START Exercise material

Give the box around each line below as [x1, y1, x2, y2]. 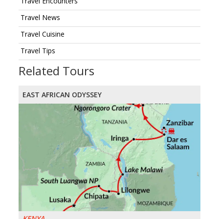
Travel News [21, 13, 60, 22]
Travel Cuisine [21, 29, 65, 39]
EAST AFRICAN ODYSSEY [22, 90, 102, 100]
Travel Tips [21, 46, 55, 56]
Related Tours [19, 63, 94, 79]
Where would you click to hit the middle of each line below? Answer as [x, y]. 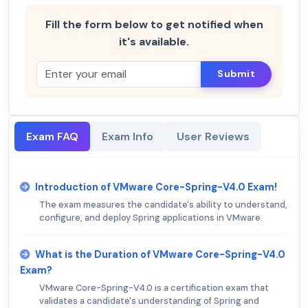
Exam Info [128, 136]
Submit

END Exercise material

§ **Problem to work on**
All of the records above should be returned exactly, though the pictures should not.

§ **Your response**
Give the box around each line below as [x1, y1, x2, y2]. 
Travel News [21, 13, 60, 22]
Travel Cuisine [21, 29, 65, 39]
EAST AFRICAN ODYSSEY [22, 90, 102, 100]
Travel Tips [21, 46, 55, 56]
Related Tours [19, 63, 94, 79]
Where would you click to hit the middle of each line below? Answer as [x, y]. 
Exam Info [128, 136]
Submit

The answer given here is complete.